The result shows that from January 3,2000 to December 9,2016, there were 1935 trading days when the 42-day trend was more than 50 points above the 252-day trend. On 950 trading days, the 42-day trend lies more than 50 points below the 252-day trend. The change of signals over time can be seen in the following graph.


In [11]:
figure,ax=plt.subplots()
sp500['Signal'].plot(ax=ax,lw=1.3,fontsize=10,
                     ylim=[-1.1,1.1],
                     title='Trading signals over time',
                     grid=True)


Out[11]:
<matplotlib.axes._subplots.AxesSubplot at 0x11a9ad358>

Does the trading strategy perform well?

Test the performance of the investment strategy based on trading signals generated above by comparing the cumulative,continuous market returns with the cumulative, continuous returns made by the strategy. Daily log returns are calculated here.


In [12]:
sp500['Market returns']=np.log(sp500['Close']/sp500['Close'].shift(1))
sp500['Strategy returns']=sp500['Signal'].shift(1)*sp500['Market returns']
sp500[['Market returns','Strategy returns']].cumsum().apply(np.exp).tail()


Out[12]:
Market returns Strategy returns
Date
2016-12-05 1.515036 2.525388
2016-12-06 1.520203 2.534002
2016-12-07 1.540214 2.567358
2016-12-08 1.543540 2.572902
2016-12-09 1.552707 2.588182

Plot the market returns and the returns of the strategy over time to see the performance of the trading strategy constructed on trend lines.

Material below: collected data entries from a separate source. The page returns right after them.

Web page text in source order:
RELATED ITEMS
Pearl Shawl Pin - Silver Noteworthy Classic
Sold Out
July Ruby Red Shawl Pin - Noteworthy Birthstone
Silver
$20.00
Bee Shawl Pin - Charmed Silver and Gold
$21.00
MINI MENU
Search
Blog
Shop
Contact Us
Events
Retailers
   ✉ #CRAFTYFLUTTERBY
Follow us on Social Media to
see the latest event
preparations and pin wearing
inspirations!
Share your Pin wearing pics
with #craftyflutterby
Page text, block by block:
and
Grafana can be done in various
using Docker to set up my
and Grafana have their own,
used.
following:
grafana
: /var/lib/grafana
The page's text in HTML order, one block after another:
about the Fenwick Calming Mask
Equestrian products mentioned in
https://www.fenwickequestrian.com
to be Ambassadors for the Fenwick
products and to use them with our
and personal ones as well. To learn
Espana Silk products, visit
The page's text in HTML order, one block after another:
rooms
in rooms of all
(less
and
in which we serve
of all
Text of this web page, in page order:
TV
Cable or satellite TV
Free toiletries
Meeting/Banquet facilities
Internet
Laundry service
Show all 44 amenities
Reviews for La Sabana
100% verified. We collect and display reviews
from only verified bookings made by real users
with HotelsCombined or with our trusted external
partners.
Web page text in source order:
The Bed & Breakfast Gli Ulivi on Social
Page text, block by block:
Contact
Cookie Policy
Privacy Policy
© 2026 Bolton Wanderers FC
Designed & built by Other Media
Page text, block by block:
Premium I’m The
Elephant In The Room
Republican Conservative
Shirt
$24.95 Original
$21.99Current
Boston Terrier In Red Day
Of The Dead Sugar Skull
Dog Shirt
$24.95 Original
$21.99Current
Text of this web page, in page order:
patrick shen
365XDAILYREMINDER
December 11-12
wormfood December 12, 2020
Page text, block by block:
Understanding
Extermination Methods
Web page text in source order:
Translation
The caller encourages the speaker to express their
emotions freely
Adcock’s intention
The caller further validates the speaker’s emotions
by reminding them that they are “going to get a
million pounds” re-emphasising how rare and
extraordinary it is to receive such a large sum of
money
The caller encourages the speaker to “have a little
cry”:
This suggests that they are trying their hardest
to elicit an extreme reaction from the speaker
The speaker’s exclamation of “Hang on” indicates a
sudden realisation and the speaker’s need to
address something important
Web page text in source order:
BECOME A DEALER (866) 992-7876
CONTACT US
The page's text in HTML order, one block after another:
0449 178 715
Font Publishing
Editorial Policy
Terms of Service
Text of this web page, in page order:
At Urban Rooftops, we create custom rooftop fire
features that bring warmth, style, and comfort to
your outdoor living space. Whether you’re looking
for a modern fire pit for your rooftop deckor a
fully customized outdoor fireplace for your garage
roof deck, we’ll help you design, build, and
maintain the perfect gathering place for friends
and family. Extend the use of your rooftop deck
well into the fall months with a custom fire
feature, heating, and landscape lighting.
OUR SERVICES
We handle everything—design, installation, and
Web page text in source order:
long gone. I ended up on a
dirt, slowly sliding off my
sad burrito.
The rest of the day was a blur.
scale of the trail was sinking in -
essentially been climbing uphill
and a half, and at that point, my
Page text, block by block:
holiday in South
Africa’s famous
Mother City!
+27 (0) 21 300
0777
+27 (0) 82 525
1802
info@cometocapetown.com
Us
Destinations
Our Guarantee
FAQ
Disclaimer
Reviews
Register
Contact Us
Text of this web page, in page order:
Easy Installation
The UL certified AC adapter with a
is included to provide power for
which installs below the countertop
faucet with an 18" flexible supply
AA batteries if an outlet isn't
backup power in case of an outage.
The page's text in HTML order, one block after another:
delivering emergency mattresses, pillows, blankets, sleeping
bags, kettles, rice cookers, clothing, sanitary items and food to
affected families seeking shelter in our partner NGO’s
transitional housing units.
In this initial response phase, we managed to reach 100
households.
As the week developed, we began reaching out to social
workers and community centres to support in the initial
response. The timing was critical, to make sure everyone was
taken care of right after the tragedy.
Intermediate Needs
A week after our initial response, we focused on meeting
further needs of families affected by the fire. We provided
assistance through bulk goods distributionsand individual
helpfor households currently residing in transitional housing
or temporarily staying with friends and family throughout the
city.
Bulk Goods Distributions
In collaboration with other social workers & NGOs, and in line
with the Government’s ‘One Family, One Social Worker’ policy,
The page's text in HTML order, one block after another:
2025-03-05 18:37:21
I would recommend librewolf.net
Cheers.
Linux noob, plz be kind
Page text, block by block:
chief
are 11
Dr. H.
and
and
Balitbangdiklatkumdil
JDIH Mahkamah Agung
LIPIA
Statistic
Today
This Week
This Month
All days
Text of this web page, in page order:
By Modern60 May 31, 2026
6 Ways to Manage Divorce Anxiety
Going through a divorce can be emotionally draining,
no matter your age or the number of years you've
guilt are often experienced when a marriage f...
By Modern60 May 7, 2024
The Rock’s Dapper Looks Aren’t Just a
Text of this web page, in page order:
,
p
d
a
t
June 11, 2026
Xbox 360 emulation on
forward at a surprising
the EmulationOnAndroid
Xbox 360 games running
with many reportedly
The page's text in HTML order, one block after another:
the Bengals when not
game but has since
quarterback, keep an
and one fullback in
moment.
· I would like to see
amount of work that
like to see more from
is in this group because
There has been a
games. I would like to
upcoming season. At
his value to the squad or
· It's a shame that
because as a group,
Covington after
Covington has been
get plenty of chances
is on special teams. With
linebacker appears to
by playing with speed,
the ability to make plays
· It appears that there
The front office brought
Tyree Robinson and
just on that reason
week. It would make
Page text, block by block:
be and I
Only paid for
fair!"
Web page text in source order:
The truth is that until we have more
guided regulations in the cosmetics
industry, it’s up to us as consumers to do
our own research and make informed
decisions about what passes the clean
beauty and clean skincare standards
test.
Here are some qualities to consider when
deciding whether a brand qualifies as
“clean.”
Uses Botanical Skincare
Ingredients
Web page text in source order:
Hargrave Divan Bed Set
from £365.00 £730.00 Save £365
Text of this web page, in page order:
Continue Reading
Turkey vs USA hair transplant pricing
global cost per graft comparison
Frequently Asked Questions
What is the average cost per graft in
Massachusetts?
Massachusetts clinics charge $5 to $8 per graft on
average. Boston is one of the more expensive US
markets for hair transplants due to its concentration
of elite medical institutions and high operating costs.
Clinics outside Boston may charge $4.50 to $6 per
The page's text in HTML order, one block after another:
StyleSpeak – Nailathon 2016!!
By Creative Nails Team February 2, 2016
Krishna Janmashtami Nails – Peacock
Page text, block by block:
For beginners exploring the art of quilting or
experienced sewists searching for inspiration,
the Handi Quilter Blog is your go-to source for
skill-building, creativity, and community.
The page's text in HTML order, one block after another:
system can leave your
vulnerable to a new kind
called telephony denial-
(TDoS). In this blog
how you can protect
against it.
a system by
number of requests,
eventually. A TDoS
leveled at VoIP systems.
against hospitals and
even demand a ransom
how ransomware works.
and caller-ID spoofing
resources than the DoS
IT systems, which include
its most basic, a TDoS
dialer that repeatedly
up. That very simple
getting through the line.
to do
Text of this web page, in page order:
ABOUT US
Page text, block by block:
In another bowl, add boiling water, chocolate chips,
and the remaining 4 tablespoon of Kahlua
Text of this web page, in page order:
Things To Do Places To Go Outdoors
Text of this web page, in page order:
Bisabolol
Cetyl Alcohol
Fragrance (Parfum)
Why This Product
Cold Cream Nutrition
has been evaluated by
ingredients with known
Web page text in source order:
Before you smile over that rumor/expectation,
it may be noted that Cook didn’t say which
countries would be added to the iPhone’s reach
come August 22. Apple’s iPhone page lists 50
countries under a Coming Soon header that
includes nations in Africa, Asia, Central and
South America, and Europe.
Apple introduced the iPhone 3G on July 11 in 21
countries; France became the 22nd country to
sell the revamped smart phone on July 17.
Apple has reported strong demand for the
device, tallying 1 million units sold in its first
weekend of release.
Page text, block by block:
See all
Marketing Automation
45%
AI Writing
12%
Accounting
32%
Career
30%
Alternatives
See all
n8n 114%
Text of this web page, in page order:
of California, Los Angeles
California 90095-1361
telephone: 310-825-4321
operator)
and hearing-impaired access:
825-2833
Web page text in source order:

As before, You can use the range selectors and the range slider to check whether the strategy works well in a certain period of time.


In [13]:
return1 = go.Scatter(x=sp500.index,
                    y=sp500['Market returns'].cumsum().apply(np.exp),
                    name='Market')
return2 = go.Scatter(x=sp500.index,
                    y=sp500['Strategy returns'].cumsum().apply(np.exp),
                    name='Strategy')

data=[return1,return2]

layout = dict(
    width=1000,
    height=600,
    title='The market returns vs the strategy returns ',
    xaxis=dict(
        rangeselector=dict(
            buttons=list([
                dict(count=1,
                    label='1y',
                    step='year',
                    stepmode='backward'),
                dict(count=5,
                    label='5y',
                    step='year',
                    stepmode='backward'),
                dict(count=10,
                    label='10y',
                    step='year',
                    stepmode='backward'),
                dict(step='all')
            ])
        ),
        rangeslider=dict(),
        type='date'
    )
)
fig = dict(data=data, layout=layout)
iplot(fig)


This graph shows that the trading strategy pays off well and outperforms the market especially during bearish periods. For example, In year 2008 and 2009, when the index dropped drastically, selling the index generated quite high returns. Although the returns of the strategy sometimes go down during bullish periods, on the whole, the trading strategy performs better than the market.

But in this project, many factors that doubtlessly have an impact on the performance of the strategy are neglected for simplicity such as transaction costs and the proper time to execution. However, the overall conclusion would possibly persist because the strategy doesn't trade very frequently according to the trading signals.